=== Your instructions ===
What is needed is an exact repetition of the lines from the first one in the data through the line with "or consider implementing", with no pictures.

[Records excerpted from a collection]
——————

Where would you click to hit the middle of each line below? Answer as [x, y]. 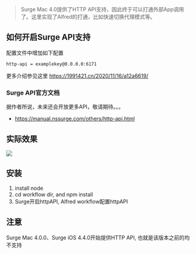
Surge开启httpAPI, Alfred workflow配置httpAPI [71, 201]
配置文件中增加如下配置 [35, 52]
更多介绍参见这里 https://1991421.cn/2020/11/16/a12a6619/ [77, 76]
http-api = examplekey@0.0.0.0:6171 [51, 64]
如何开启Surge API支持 [48, 37]
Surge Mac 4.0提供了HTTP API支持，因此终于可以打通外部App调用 [102, 9]
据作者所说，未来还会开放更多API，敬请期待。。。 [65, 107]
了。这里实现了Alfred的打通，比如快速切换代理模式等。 [88, 17]
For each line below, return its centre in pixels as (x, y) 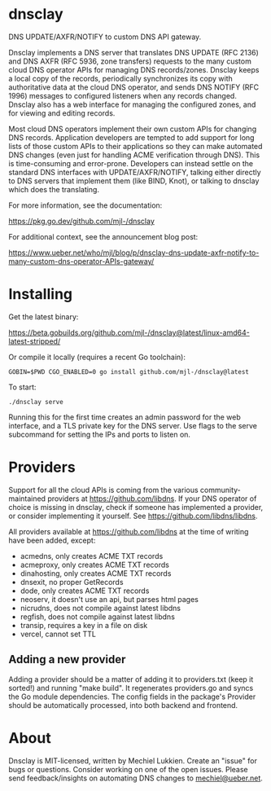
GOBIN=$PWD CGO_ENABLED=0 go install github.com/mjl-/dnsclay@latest (129, 371)
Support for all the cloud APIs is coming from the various (103, 490)
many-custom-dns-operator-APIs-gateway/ (81, 261)
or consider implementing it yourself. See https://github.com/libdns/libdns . (133, 516)
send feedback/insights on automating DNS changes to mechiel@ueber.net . (135, 778)
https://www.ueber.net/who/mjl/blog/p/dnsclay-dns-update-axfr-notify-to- (134, 253)
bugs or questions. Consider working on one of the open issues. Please (128, 769)
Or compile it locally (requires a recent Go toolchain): (97, 357)
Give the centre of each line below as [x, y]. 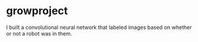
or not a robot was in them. [39, 33]
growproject [37, 11]
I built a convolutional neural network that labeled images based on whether [99, 27]
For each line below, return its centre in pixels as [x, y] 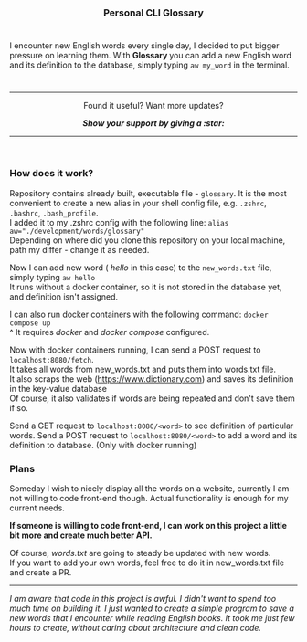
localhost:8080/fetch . [52, 359]
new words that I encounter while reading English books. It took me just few [152, 617]
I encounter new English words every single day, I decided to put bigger [144, 46]
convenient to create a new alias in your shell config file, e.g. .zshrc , [138, 203]
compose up [30, 323]
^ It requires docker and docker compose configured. [110, 332]
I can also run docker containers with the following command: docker [139, 314]
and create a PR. [41, 572]
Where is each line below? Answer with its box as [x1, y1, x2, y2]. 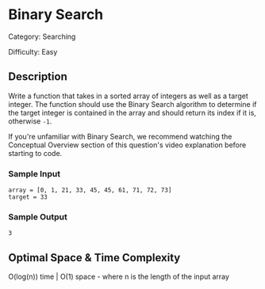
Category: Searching [8, 32, 76, 41]
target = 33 [8, 193, 48, 201]
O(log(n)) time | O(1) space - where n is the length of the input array [8, 272, 230, 282]
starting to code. [8, 148, 63, 158]
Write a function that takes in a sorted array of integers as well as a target [8, 91, 248, 101]
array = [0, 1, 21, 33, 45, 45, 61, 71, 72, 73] [8, 186, 172, 195]
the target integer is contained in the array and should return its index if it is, [8, 108, 256, 117]
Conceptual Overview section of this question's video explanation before [8, 140, 247, 150]
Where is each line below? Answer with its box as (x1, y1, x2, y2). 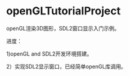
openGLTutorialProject (6, 4, 121, 18)
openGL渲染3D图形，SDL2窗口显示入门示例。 (6, 25, 120, 32)
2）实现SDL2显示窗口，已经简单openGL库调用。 (6, 63, 127, 70)
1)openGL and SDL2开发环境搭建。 (6, 50, 92, 57)
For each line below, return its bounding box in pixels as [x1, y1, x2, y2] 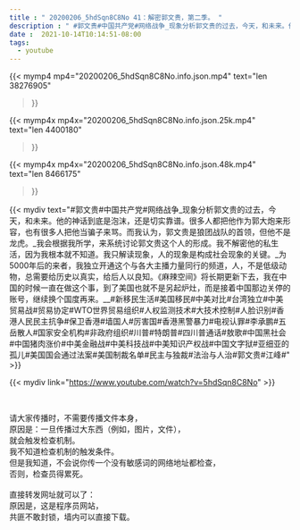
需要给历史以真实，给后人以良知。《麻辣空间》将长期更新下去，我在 [32, 272, 279, 282]
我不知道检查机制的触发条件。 [9, 446, 119, 457]
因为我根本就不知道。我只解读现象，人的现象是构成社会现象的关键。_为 [24, 249, 287, 260]
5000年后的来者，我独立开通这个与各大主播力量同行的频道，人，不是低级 [9, 260, 279, 271]
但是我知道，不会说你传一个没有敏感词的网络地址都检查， [9, 458, 221, 468]
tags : [9, 38, 29, 47]
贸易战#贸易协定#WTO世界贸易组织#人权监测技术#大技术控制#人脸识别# [9, 305, 277, 315]
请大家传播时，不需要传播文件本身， [9, 413, 143, 424]
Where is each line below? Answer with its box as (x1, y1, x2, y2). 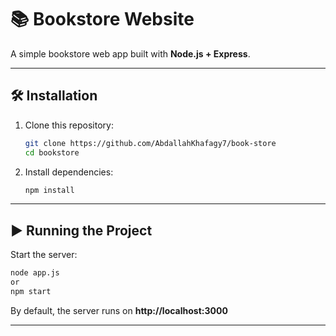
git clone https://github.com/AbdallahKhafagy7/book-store (24, 138, 277, 148)
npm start (10, 286, 52, 296)
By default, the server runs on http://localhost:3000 (10, 304, 228, 316)
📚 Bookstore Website (10, 8, 195, 31)
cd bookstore (24, 147, 80, 158)
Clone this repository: (24, 119, 114, 131)
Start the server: (10, 249, 78, 261)
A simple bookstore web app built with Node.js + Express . (10, 47, 251, 60)
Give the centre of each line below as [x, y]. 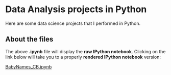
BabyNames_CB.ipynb [29, 66]
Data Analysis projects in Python [76, 9]
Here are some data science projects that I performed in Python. [73, 23]
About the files [29, 39]
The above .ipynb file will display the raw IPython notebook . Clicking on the [86, 51]
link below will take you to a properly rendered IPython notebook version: [83, 57]
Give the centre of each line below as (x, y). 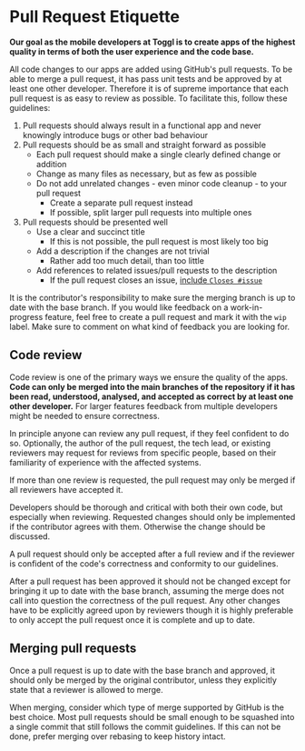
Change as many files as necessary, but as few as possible (146, 174)
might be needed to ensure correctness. (85, 416)
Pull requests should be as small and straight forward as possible (144, 145)
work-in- (246, 307)
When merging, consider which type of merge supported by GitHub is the (147, 707)
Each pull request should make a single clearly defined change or (158, 154)
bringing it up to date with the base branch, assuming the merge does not (147, 591)
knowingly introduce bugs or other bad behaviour (115, 135)
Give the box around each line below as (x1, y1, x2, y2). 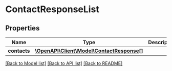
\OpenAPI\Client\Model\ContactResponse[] (35, 47, 143, 54)
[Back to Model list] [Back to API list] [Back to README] (5, 60, 123, 66)
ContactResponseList (5, 4, 100, 15)
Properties (5, 24, 40, 32)
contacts (8, 47, 30, 54)
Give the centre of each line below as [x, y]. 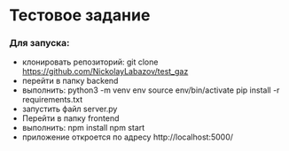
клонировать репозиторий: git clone [90, 62]
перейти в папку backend [70, 81]
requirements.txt [52, 100]
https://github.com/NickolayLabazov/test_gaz [105, 72]
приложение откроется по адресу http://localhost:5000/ [127, 137]
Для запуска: [39, 43]
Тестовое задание [80, 15]
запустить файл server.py [70, 109]
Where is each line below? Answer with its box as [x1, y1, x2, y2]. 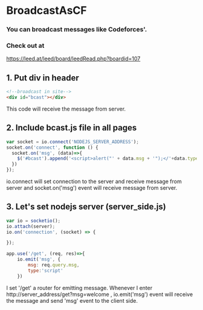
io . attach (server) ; [6, 223, 56, 230]
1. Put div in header [6, 73, 80, 83]
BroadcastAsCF [6, 4, 87, 18]
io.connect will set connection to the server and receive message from [6, 178, 182, 185]
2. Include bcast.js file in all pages [6, 123, 137, 133]
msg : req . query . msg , [28, 262, 80, 268]
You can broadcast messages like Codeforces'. [6, 25, 147, 34]
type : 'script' [28, 267, 63, 274]
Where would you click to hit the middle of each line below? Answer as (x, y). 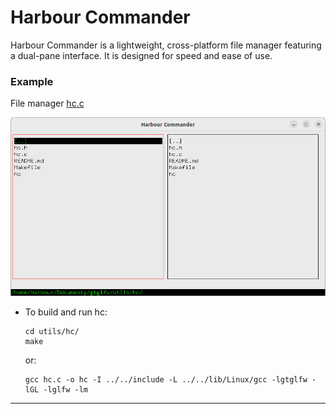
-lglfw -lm (66, 390)
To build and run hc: (66, 312)
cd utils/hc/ (52, 332)
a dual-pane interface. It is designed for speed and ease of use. (141, 55)
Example (32, 81)
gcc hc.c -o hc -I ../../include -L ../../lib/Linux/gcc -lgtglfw (166, 380)
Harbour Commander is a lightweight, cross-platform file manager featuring (166, 45)
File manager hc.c (47, 103)
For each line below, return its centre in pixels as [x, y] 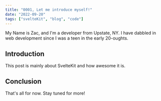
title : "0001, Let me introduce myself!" [49, 10]
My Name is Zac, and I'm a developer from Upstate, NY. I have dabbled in [80, 33]
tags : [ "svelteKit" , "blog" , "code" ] [44, 19]
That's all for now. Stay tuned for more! [45, 93]
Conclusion [23, 81]
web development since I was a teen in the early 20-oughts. [67, 38]
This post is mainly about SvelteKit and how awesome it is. [65, 66]
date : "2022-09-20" [25, 14]
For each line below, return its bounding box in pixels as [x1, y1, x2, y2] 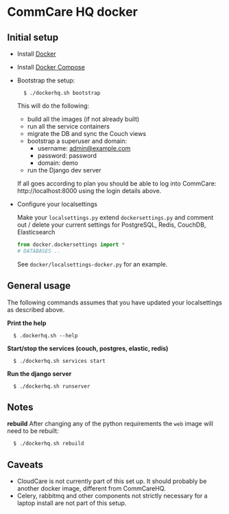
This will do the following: [16, 102, 90, 110]
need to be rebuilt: [7, 427, 60, 435]
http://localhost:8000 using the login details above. [16, 187, 162, 194]
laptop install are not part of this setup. [16, 499, 127, 507]
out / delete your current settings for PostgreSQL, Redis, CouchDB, [16, 221, 206, 229]
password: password [37, 152, 97, 159]
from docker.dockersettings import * [16, 241, 125, 248]
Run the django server [7, 369, 72, 378]
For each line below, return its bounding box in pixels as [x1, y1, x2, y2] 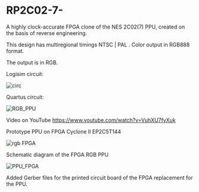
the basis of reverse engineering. [6, 29, 87, 36]
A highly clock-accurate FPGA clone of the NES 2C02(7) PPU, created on [6, 23, 185, 30]
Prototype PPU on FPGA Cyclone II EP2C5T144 [6, 128, 122, 135]
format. [6, 47, 24, 54]
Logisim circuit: [6, 70, 43, 77]
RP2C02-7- [6, 4, 64, 17]
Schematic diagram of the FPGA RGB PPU [6, 151, 109, 158]
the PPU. [6, 180, 28, 187]
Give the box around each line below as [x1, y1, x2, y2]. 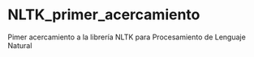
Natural [7, 40, 32, 50]
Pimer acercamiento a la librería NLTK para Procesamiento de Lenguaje [7, 32, 247, 42]
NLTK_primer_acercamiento [7, 6, 200, 24]
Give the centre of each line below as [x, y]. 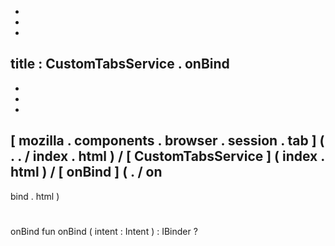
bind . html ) [35, 196]
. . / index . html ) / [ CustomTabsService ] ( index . [167, 156]
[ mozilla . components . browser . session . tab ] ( [167, 141]
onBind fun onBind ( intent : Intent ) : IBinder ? [104, 231]
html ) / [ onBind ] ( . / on [86, 172]
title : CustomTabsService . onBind [120, 64]
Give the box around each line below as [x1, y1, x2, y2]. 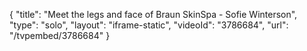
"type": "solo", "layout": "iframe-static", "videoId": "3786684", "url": [9, 19, 289, 31]
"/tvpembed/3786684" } [9, 30, 111, 41]
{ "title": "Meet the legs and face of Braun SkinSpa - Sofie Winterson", [9, 9, 298, 20]

——————

=== The completed task ===
Where would you click to hit the middle of each line below? Answer as [x, y]. 
Surge开启httpAPI, Alfred workflow配置httpAPI [71, 201]
配置文件中增加如下配置 [35, 52]
更多介绍参见这里 https://1991421.cn/2020/11/16/a12a6619/ [77, 76]
http-api = examplekey@0.0.0.0:6171 [51, 64]
如何开启Surge API支持 [48, 37]
Surge Mac 4.0提供了HTTP API支持，因此终于可以打通外部App调用 [102, 9]
据作者所说，未来还会开放更多API，敬请期待。。。 [65, 107]
了。这里实现了Alfred的打通，比如快速切换代理模式等。 [88, 17]
For each line below, return its centre in pixels as (x, y) 
GOBIN=$PWD CGO_ENABLED=0 go install github.com/mjl-/dnsclay@latest (129, 371)
Support for all the cloud APIs is coming from the various (103, 490)
many-custom-dns-operator-APIs-gateway/ (81, 261)
or consider implementing it yourself. See https://github.com/libdns/libdns . (133, 516)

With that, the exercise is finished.